In professional League of Legends, stealing someone else’s homework is not just acceptable. It’s considered a power move.
Hanwha Life Esports pulled out the Shen-Lulu-Kog’Maw composition in game 3 of their best-of-five series against T1 on June 12, a strategy that G2 Esports had previously deployed at the First Stand international tournament. The match was part of the LCK 2026 Road to MSI qualifier, the series that determines which Korean team earns the region’s top seed at the Mid-Season Invitational.
Why this composition matters
The Shen-Lulu-Kog’Maw comp is a classic “protect the carry” strategy. Kog’Maw is a late-game hyper-carry marksman who deals absurd damage but has roughly the survivability of a paper airplane in a hurricane. Lulu provides shields, buffs, and polymorph crowd control to keep Kog’Maw alive. Shen’s global ultimate allows him to teleport a massive shield onto any teammate from anywhere on the map.
G2 ran this composition at First Stand, and it clearly left an impression on HLE’s coaching staff. Korean teams have historically been the ones setting the meta, not importing it from Europe. That dynamic has been shifting for years now, but seeing HLE deploy a distinctly G2-flavored draft against T1 signals that the flow of tactical innovation has become genuinely bidirectional.
The stakes behind the draft
This wasn’t some regular season throwaway match. The Road to MSI qualifier is the gatekeeper for Korea’s top seed at the Mid-Season Invitational, one of the two major international tournaments on the League of Legends calendar.
HLE’s willingness to deploy a composition associated with a rival region in this context tells you something about their confidence level. Pulling out a different identity in game 3 is a textbook adaptation move, one that forces the opposing coaching staff to prepare for a wider range of possibilities in subsequent games.
Where crypto meets the Rift
The T1 versus HLE series drew heightened activity on prediction platforms including Coinbase Predictions, Polymarket, and Kalshi. Significant monetary transactions reportedly flowed through these platforms in the hundreds of thousands, reflecting the growing appetite for esports-adjacent speculation among crypto-native audiences.
G2 Esports has been particularly active at the intersection of esports and digital assets. The organization has engaged in cryptocurrency-based betting partnerships, including a collaboration with Betpanda. G2 has also previously profited from SOL token investments, positioning itself as one of the more crypto-forward esports organizations in the competitive landscape.
T1 has its own history with digital assets, though it skews more toward the NFT era.
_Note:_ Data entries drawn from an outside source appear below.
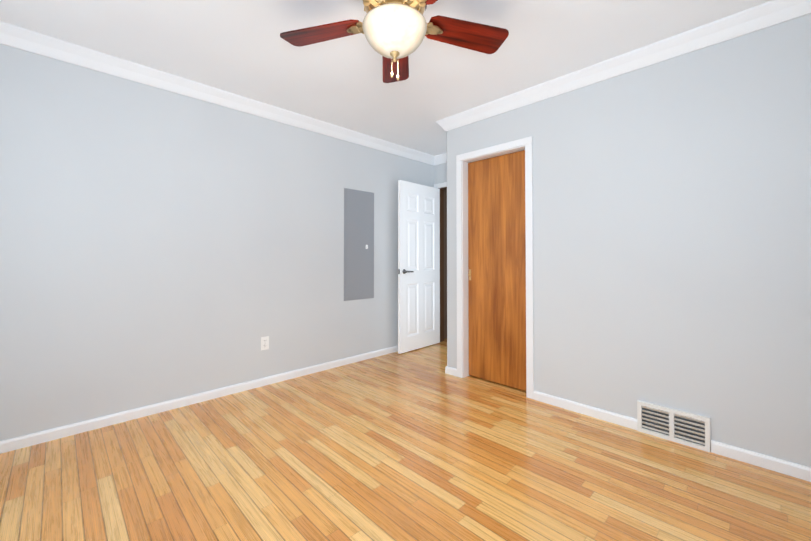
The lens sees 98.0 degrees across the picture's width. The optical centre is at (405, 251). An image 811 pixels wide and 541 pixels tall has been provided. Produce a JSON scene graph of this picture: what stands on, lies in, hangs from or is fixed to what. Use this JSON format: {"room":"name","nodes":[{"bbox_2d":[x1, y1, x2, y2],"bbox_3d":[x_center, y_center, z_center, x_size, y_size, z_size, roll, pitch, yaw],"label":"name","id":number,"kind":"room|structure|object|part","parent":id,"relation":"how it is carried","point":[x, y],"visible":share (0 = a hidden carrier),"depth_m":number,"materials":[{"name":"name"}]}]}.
{"room":"empty bedroom","nodes":[
{"label":"empty bedroom","id":0,"kind":"room"},
{"bbox_2d":[0,44,446,440],"bbox_3d":[-0.601,-0.046,3.795,5.880,2.440,0.115,1,-1,-45],"label":"wall","id":1,"kind":"structure","parent":0,"point":[158,245],"depth_m":2.56,"materials":[{"name":"grey paint"}]},
{"bbox_2d":[0,345,397,453],"bbox_3d":[-1.086,1.131,3.209,4.164,0.066,0.019,1,-1,-45],"label":"baseboard","id":2,"kind":"structure","parent":1,"relation":"attached to","point":[20,442],"depth_m":2.55,"materials":[{"name":"white wood"}]},
{"bbox_2d":[0,21,435,164],"bbox_3d":[-1.068,-1.226,3.221,4.150,0.100,0.072,1,-1,-45],"label":"crown molding","id":3,"kind":"structure","parent":1,"relation":"attached to","point":[11,35],"depth_m":2.60,"materials":[{"name":"white wood"}]},
{"bbox_2d":[261,336,268,349],"bbox_3d":[-1.226,0.798,3.077,0.070,0.114,0.007,1,-1,-45],"label":"electrical outlet plate","id":4,"kind":"object","parent":1,"relation":"attached to","point":[264,343],"visible":1,"depth_m":3.08,"materials":[{"name":"white plastic"}]},
{"bbox_2d":[344,188,373,300],"bbox_3d":[-0.494,-0.076,3.811,0.405,1.180,0.014,1,-1,-45],"label":"electrical panel","id":5,"kind":"object","parent":1,"relation":"attached to","point":[358,244],"visible":1,"depth_m":3.80,"materials":[{"name":"grey paint"}]},
{"bbox_2d":[0,0,770,155],"bbox_3d":[0.723,-1.338,2.478,5.880,0.100,3.880,1,-1,-45],"label":"ceiling","id":6,"kind":"structure","parent":0,"point":[241,48],"depth_m":2.22,"materials":[{"name":"white paint"}]},
{"bbox_2d":[280,0,508,82],"bbox_3d":[-0.047,-1.063,1.670,1.175,0.477,1.167,1,-1,-45],"label":"ceiling fan","id":7,"kind":"object","parent":6,"relation":"hanging from","point":[395,32],"visible":1,"depth_m":1.73,"materials":[{"name":"brown wood"}]},
{"bbox_3d":[-0.052,-1.026,1.698,0.310,0.149,0.310,1,-1,-45],"label":"lamp shade","id":8,"kind":"part","parent":7,"relation":"part of","materials":[{"name":"white glass"}]},
{"bbox_3d":[-0.052,-1.188,1.701,0.304,0.226,0.307,1,-1,-45],"label":"motor","id":9,"kind":"part","parent":7,"relation":"part of","materials":[{"name":"gold metal"}]},
{"bbox_2d":[0,339,810,540],"bbox_3d":[0.723,1.181,2.436,5.880,0.060,3.880,1,-1,-45],"label":"floor","id":10,"kind":"structure","parent":0,"point":[419,444],"depth_m":1.80,"materials":[{"name":"brown wood"}]},
{"bbox_2d":[434,163,446,183],"bbox_3d":[0.746,-0.036,4.399,0.115,2.440,0.921,1,-1,-45],"label":"wall","id":11,"kind":"structure","parent":0,"point":[440,173],"depth_m":4.62,"materials":[{"name":"grey paint"}]},
{"bbox_2d":[434,182,446,341],"bbox_3d":[0.733,0.142,4.398,0.131,2.084,0.888,1,-1,-45],"label":"door frame","id":12,"kind":"structure","parent":11,"relation":"attached to","point":[442,189],"depth_m":4.68,"materials":[{"name":"brown wood"}]},
{"bbox_2d":[398,180,439,353],"bbox_3d":[0.179,0.173,4.333,0.147,2.000,0.742,-1,-1,43],"label":"entry door","id":13,"kind":"structure","parent":12,"relation":"attached to","point":[418,266],"depth_m":4.29,"materials":[{"name":"white paint"}]},
{"bbox_3d":[-0.013,0.230,4.128,0.147,0.056,0.180,-1,-1,43],"label":"knob","id":14,"kind":"part","parent":13,"relation":"part of","materials":[{"name":"silver metal"}]},
{"bbox_2d":[436,153,446,164],"bbox_3d":[0.683,-1.207,4.349,0.072,0.100,0.750,1,-1,-45],"label":"crown molding","id":15,"kind":"structure","parent":11,"relation":"attached to","point":[442,158],"depth_m":4.56,"materials":[{"name":"white wood"}]},
{"bbox_2d":[447,13,810,466],"bbox_3d":[1.402,-0.068,2.481,0.115,2.440,2.729,1,-1,-45],"label":"wall","id":16,"kind":"structure","parent":0,"point":[671,232],"depth_m":2.13,"materials":[{"name":"grey paint"}]},
{"bbox_2d":[456,136,533,398],"bbox_3d":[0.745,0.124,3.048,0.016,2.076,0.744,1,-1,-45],"label":"door frame","id":17,"kind":"structure","parent":16,"relation":"attached to","point":[526,142],"depth_m":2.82,"materials":[{"name":"white wood"}]},
{"bbox_2d":[468,150,525,390],"bbox_3d":[0.810,0.153,3.112,0.060,1.996,0.610,1,-1,-45],"label":"closet door","id":18,"kind":"structure","parent":16,"relation":"in","point":[496,272],"depth_m":3.10,"materials":[{"name":"brown wood"}]},
{"bbox_2d":[533,391,636,429],"bbox_3d":[1.252,1.120,2.520,0.014,0.066,0.696,1,-1,-45],"label":"baseboard","id":19,"kind":"structure","parent":16,"relation":"attached to","point":[614,418],"depth_m":2.48,"materials":[{"name":"white wood"}]},
{"bbox_2d":[436,0,810,131],"bbox_3d":[1.282,-1.238,2.488,0.072,0.100,2.721,1,-1,-45],"label":"crown molding","id":20,"kind":"structure","parent":16,"relation":"attached to","point":[759,17],"depth_m":2.22,"materials":[{"name":"white wood"}]},
{"bbox_2d":[637,400,710,451],"bbox_3d":[1.618,1.051,2.142,0.028,0.192,0.354,1,-1,-45],"label":"air vent","id":21,"kind":"object","parent":16,"relation":"in","point":[680,426],"visible":1,"depth_m":2.13,"materials":[{"name":"white metal"}]},
{"bbox_2d":[711,440,810,481],"bbox_3d":[2.023,1.107,1.741,0.014,0.066,0.781,1,-1,-45],"label":"baseboard","id":22,"kind":"structure","parent":16,"relation":"attached to","point":[799,471],"depth_m":1.87,"materials":[{"name":"white wood"}]},
{"bbox_3d":[0.838,-0.047,3.761,0.883,2.440,0.115,1,-1,-45],"label":"wall","id":23,"kind":"structure","parent":0,"visible":0},
{"bbox_2d":[445,366,456,376],"bbox_3d":[0.742,1.139,3.650,0.877,0.066,0.139,1,-1,-45],"label":"baseboard","id":24,"kind":"structure","parent":23,"relation":"attached to","point":[451,371],"depth_m":3.34,"materials":[{"name":"white wood"}]}
]}
The organization participated in an NFT auction collaboration with Swappable back in 2021, during the initial wave of esports organizations exploring blockchain-based collectibles.
Neither team currently has direct tokens associated with their brand in any meaningful way, but the infrastructure around them, prediction markets, sponsorship deals, blockchain-based fan platforms, continues to expand.